Sandile Ginindza

Personal information
- Date of birth: 28 July 1988 (age 36)
- Place of birth: Swaziland
- Height: 1.80 m (5 ft 11 in)
- Position(s): goalkeeper

Team information
- Current team: Mbombela United

Senior career*
- Years: Team / Apps / (Gls)
- 2012-2013: Royal Eagles F.C. / 15 / (0)
- 2015-2018: Mbabane Swallows F.C.
- 2018-: Mbombela United / 10 / (0)

International career
- 2010–: Eswatini / 15 / (1)

= Sandile Ginindza =

Sandile 'Nkomishi' Ginindza is a Liswati professional footballer who plays for Mbabane Swallows F.C. and the Eswatini national football team.

==Career==

Sandile Ginindza played in the 4-2 2016 COSAFA Cup win over Zambia, making two penalty shoot-out saves before scoring the winning penalty, therefore scoring his first career penalty thus enabling his team to reach the semi-finals. Also, he was named in both Swaziland squads for the 2017 Africa Cup of Nations qualifiers and for the 2016 COSAFA Cup.

Orlando Pirates FC were reportedly watching him play in a 3-0 win over Manzini Sea Birds F.C. to replace their late goalkeeper Senzo Meyiwa.

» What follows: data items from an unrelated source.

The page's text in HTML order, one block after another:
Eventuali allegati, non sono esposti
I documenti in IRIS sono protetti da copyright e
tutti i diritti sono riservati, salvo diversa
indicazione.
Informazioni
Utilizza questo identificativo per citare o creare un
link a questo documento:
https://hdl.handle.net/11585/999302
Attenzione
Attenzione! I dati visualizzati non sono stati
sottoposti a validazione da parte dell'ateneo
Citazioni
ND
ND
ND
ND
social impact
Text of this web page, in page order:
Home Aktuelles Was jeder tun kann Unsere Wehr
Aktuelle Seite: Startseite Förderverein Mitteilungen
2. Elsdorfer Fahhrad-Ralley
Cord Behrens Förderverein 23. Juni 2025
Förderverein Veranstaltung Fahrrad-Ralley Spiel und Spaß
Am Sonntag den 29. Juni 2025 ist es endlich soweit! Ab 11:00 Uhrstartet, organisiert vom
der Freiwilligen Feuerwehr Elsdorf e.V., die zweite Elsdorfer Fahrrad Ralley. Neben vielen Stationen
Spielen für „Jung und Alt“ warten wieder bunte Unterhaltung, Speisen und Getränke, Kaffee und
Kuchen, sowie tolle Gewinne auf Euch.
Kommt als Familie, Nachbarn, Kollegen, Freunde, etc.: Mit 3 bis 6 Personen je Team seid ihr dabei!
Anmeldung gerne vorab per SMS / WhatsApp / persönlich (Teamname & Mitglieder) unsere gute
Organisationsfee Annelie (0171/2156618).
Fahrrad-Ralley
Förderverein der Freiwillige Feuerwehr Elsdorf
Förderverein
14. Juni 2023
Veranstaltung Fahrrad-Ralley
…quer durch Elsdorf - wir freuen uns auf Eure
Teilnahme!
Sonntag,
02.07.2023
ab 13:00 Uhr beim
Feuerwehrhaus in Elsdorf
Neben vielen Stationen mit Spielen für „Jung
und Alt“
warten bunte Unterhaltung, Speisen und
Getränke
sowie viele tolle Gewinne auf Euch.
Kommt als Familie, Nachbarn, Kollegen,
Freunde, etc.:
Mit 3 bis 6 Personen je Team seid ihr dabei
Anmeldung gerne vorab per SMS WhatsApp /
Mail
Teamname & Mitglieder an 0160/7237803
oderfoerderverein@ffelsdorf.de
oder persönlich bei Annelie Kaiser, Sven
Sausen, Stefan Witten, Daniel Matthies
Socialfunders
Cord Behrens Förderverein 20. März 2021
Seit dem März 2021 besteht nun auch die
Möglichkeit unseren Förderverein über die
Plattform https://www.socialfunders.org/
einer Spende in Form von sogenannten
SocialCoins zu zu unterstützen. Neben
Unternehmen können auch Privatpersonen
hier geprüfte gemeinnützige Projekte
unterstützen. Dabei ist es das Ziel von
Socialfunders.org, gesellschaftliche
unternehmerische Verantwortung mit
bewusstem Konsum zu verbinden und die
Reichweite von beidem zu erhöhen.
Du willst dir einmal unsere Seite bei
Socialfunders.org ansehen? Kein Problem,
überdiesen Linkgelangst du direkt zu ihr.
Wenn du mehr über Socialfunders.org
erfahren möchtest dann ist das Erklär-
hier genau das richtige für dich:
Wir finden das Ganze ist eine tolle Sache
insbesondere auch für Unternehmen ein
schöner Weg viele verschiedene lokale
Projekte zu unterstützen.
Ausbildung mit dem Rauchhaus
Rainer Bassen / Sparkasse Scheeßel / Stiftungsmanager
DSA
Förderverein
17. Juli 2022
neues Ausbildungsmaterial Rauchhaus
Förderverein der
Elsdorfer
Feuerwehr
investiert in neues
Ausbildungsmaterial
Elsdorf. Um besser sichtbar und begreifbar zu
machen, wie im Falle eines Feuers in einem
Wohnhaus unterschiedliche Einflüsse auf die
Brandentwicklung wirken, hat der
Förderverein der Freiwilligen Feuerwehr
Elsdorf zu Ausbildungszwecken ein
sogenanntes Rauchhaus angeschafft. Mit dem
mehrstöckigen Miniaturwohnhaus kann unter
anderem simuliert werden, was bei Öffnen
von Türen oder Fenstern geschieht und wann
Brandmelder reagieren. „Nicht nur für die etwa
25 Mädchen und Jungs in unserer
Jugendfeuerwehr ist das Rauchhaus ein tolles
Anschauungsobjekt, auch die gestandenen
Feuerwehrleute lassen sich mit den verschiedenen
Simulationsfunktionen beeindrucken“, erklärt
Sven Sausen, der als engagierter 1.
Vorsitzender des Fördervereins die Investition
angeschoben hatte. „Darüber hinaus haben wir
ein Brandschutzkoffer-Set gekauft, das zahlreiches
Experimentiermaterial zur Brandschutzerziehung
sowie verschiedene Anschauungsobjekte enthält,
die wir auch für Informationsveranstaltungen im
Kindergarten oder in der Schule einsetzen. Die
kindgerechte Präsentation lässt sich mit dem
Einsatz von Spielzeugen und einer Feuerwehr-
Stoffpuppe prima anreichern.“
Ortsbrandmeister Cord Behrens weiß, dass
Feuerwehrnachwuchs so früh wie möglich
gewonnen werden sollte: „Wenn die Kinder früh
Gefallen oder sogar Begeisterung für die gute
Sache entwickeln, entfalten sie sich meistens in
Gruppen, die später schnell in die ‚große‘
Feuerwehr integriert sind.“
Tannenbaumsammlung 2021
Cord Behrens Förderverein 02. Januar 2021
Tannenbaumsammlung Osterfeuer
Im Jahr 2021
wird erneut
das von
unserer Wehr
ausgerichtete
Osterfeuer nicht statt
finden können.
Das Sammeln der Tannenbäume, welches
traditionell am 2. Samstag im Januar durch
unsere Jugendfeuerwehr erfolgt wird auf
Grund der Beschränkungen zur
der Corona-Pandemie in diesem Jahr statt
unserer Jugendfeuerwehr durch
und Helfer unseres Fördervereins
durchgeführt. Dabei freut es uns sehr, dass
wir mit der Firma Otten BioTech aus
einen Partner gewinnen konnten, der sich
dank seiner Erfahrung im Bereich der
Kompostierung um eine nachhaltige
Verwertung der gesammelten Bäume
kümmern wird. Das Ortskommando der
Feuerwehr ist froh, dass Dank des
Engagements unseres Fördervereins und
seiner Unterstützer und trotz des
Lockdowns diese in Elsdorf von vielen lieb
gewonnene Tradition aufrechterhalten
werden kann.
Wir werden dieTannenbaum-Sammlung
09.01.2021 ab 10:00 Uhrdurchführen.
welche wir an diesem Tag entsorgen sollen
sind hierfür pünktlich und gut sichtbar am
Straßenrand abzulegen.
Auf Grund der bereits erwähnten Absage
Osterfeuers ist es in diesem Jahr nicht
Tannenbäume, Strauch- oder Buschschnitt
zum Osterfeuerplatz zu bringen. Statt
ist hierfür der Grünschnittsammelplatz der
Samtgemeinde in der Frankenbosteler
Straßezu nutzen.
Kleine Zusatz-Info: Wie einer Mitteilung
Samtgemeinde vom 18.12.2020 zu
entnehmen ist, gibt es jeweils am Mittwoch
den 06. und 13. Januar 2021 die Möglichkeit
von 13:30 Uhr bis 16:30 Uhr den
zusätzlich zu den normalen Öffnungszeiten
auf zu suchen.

Assailing a Mbabane Swallows F.C. fan and a Deputy Sheriff who tried to intervene, he was brought before a magistrate and was liable to be fined E15000 which is the consequence for assaulting a spectator according to the Swazi Premier League rules in Article 7.

Featured as 'Moemish of the Week' in the show Soccer Zone on Monday when he made an error which made it 2-0 for Thanda Royal Zulu F.C.